_Task directions_
What should you transcribe? Every line from the top of the records below through the line with "Ubuntu JeOS con", exactly, and no pictures.

_ _ _

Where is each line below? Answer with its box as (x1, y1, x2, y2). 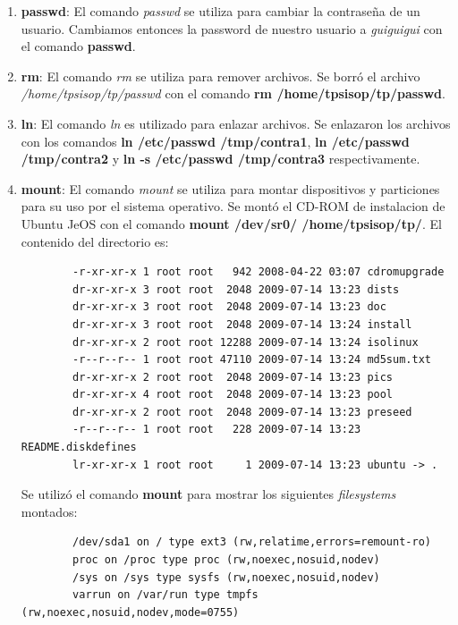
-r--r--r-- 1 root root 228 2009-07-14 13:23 (72, 423, 361, 436)
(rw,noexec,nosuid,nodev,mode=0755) (21, 605, 240, 619)
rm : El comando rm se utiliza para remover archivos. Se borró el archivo (21, 66, 420, 85)
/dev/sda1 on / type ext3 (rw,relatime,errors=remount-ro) (72, 536, 431, 549)
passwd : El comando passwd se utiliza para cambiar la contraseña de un (21, 2, 420, 20)
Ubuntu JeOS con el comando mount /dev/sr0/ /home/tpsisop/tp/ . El (21, 214, 442, 232)
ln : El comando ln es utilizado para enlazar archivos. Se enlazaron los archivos (21, 114, 451, 132)
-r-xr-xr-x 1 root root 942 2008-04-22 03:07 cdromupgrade (72, 266, 445, 279)
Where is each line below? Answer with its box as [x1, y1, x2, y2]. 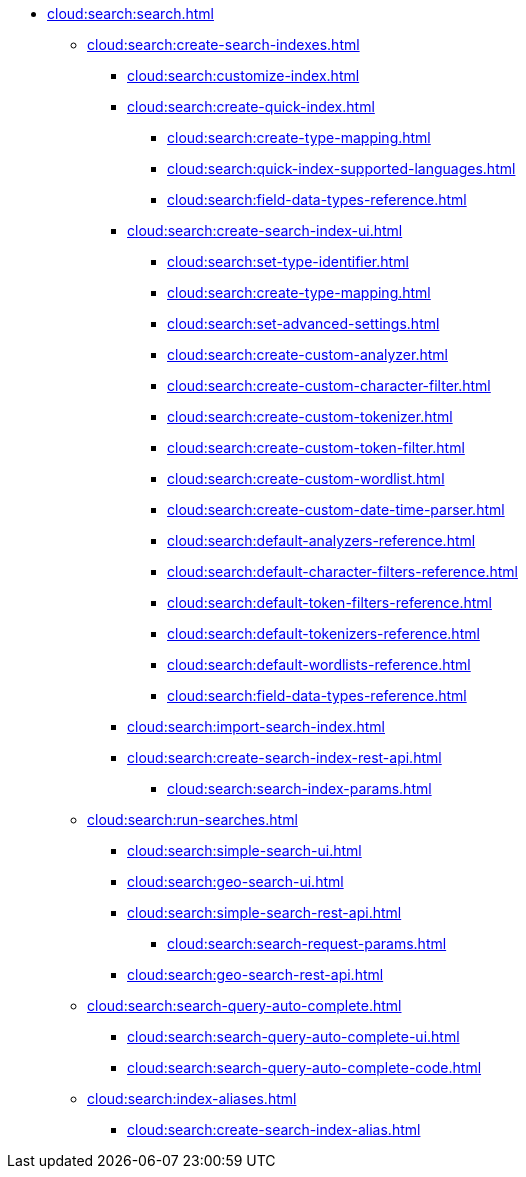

_ _ _

_Response for this exercise_
Where is each line below? Answer with its box as (x1, y1, x2, y2). 
-r--r--r-- 1 root root 228 2009-07-14 13:23 (72, 423, 361, 436)
(rw,noexec,nosuid,nodev,mode=0755) (21, 605, 240, 619)
rm : El comando rm se utiliza para remover archivos. Se borró el archivo (21, 66, 420, 85)
/dev/sda1 on / type ext3 (rw,relatime,errors=remount-ro) (72, 536, 431, 549)
passwd : El comando passwd se utiliza para cambiar la contraseña de un (21, 2, 420, 20)
Ubuntu JeOS con el comando mount /dev/sr0/ /home/tpsisop/tp/ . El (21, 214, 442, 232)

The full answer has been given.